What to produce: Below are the entries. Transcribe exactly the lines from the one with "Gnome sort is" through the one with "exact_table ipv6_proto(ipv6.next_header) (9, 440, 296, 455)", ends included, and leave out all others.
Segment Start: Excerpted records
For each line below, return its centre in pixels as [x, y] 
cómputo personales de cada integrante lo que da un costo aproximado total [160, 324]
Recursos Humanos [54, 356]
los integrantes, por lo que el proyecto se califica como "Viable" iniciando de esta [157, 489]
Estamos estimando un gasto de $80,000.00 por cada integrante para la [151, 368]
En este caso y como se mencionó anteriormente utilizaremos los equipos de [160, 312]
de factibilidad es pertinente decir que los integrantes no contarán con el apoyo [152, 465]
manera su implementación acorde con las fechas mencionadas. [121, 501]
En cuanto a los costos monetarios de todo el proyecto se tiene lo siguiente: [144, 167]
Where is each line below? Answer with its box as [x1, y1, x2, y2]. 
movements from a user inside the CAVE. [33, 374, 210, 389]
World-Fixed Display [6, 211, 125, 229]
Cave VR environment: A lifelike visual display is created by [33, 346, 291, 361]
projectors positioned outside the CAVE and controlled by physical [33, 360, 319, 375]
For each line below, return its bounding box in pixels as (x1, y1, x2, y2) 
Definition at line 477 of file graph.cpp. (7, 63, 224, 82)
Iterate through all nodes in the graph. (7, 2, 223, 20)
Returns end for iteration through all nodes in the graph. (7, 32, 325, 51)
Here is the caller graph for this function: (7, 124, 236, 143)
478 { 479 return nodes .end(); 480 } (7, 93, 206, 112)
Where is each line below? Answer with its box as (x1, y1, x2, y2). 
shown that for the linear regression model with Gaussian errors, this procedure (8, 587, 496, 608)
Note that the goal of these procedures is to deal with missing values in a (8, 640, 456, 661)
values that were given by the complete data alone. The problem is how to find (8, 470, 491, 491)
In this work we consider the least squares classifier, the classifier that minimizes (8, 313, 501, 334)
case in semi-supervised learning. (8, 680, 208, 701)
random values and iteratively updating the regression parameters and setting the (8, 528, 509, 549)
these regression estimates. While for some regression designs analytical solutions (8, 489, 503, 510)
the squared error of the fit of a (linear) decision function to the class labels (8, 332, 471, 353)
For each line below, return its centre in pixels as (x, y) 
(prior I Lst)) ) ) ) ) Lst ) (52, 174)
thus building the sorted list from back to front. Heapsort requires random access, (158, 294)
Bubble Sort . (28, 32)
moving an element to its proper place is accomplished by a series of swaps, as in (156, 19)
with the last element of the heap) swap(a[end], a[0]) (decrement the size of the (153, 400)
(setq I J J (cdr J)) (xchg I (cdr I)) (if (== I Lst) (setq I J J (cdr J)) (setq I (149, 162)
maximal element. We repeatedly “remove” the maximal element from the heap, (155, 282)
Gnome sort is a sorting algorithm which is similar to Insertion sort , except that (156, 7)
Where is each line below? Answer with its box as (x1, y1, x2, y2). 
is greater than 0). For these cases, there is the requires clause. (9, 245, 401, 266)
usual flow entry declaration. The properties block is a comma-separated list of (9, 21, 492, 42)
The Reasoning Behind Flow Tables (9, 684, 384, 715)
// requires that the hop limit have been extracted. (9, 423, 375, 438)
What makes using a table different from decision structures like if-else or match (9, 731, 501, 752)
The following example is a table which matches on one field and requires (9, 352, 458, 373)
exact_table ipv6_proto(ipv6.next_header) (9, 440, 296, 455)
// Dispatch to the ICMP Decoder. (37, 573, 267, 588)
Segment End: Excerpted records
Output below:
Gnome sort is a sorting algorithm which is similar to Insertion sort , except that (156, 7)
Where is each line below? Answer with its box as (x1, y1, x2, y2). 
is greater than 0). For these cases, there is the requires clause. (9, 245, 401, 266)
usual flow entry declaration. The properties block is a comma-separated list of (9, 21, 492, 42)
The Reasoning Behind Flow Tables (9, 684, 384, 715)
// requires that the hop limit have been extracted. (9, 423, 375, 438)
What makes using a table different from decision structures like if-else or match (9, 731, 501, 752)
The following example is a table which matches on one field and requires (9, 352, 458, 373)
exact_table ipv6_proto(ipv6.next_header) (9, 440, 296, 455)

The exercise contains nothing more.